Aborto

Ha seguito il dibattito sulle nuove linee guida per la somministrazione della pillola abortiva, letto gli interventi di fautori e critici, ha riflettuto e si è confrontato. E infine ha messo mano, ieri, a una nota come presidente della Pontificia Accademia per la Vita nella quale denuncia il «più forte confinamento nella sfera privata di un gesto di grande rilevanza emotiva, sociale e morale» come l’interruzione di gravidanza e chiede di «non rinunciare alla ricerca di modalità e strumenti più adeguati per un progetto condiviso» sulla donna e la vita. Anche monsignor Vincenzo Paglia scende in campo su un nodo delicato quanto cruciale come le modalità con cui si abortisce – oggi, e ancor più domani – nel nostro Paese.

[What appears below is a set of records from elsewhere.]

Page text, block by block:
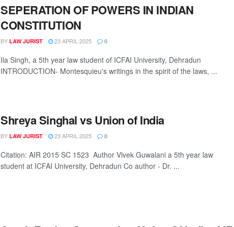
SEPERATION OF POWERS IN INDIAN
CONSTITUTION
BY LAW JURIST 23 APRIL 2025 0
Ila Singh, a 5th year law student of ICFAI University, Dehradun
INTRODUCTION- Montesquieu's writings in the spirit of the laws, ...
Shreya Singhal vs Union of India
BY LAW JURIST 23 APRIL 2025 0
Citation: AIR 2015 SC 1523 Author Vivek Guwalani a 5th year law
student at ICFAI University, Dehradun Co author - Dr. ...
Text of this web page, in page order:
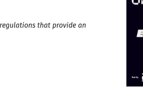
that provide an
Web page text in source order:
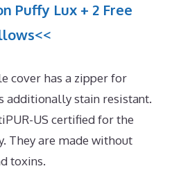
Puffy Lux + 2 Free
cover has a zipper for
additionally stain resistant.
US certified for the
They are made without
toxins.
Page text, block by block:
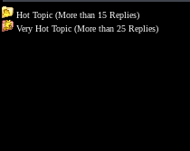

Cos’ha pensato dell’annuncio di nuove linee guida sulla Ru486 e del dibattito di questi giorni?Mi sono detto che una volta ancora tutto il peso di una decisone comunque difficile e fisicamente dolorosa viene gettato sulle spalle delle donne, meglio, di quella singola donna. Viene lasciata sola da una procedura “farmacologica” che incide fortemente nel suo corpo e nel suo animo. Sappiamo che si tratta di un dramma terribile per le donne, per un evento spesso più subìto che scelto. La misericordia evangelica ci dice che la prossimità alle donne non può essere allentata.

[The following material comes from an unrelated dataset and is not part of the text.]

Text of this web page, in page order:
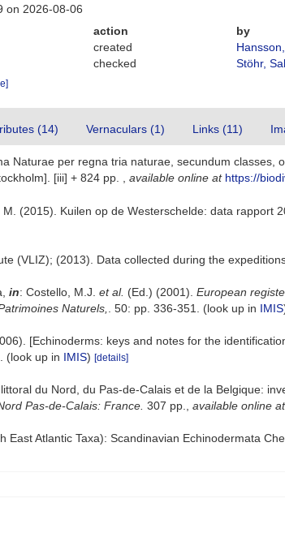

Ma i fautori delle nuove regole sostengono che è proprio alla loro salute che si è pensato introducendole…Mi sembra che con queste linee guida si renda ancora più “privata” e “solitaria” la scelta di abortire. Questo è il vero tema. Più volte ho parlato del dramma della nostra epoca come «il crollo del Noi». Qui il «Noi» continua a crollare. E la società che dovrebbe sostenere i suoi figli li lascia soli. Per questo si deve sottolineare che nelle linee guida si disattende la 194 proprio nella parte in cui valorizzava la prevenzione e il sostegno alle donne, per ridurre – e magari azzerare – il ricorso all’interruzione di gravidanza.

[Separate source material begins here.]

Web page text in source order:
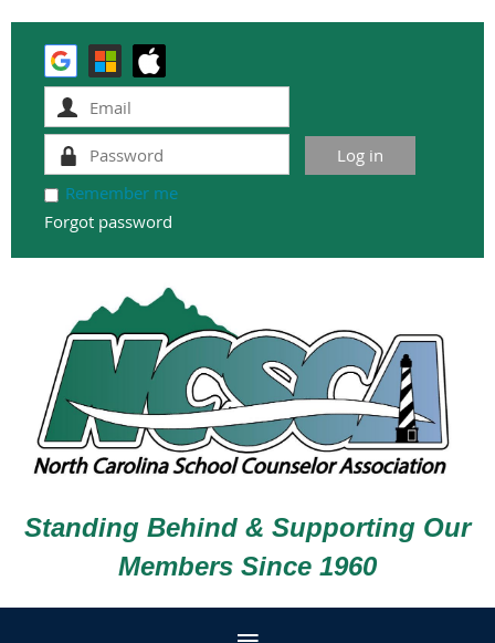
Remember me
Forgot password
Standing Behind & Supporting Our
Members Since 1960

L’aborto con la procedura dei due farmaci – abortivo ed espulsivo – alla fine sortisce il medesimo effetto di quello chirurgico. Cosa differenzia allora il giudizio su questi due percorsi?Gli strumenti farmacologici lo rendono un percorso “più pulito”? Non credo, al massimo lo sottraggono alle relazioni. Lo rendono privo di rischi? Mi sembra che spostare in avanti i termini, dalla settima alla nona settimana, possa comportare un aumento di rischi e di stress per la donna, come implicitamente si riconosce quando si suggerisce come criterio di esclusione ansia e bassa soglia del dolore. Il giudizio sull’aborto, come sia, è sempre negativo. E senza equivoci.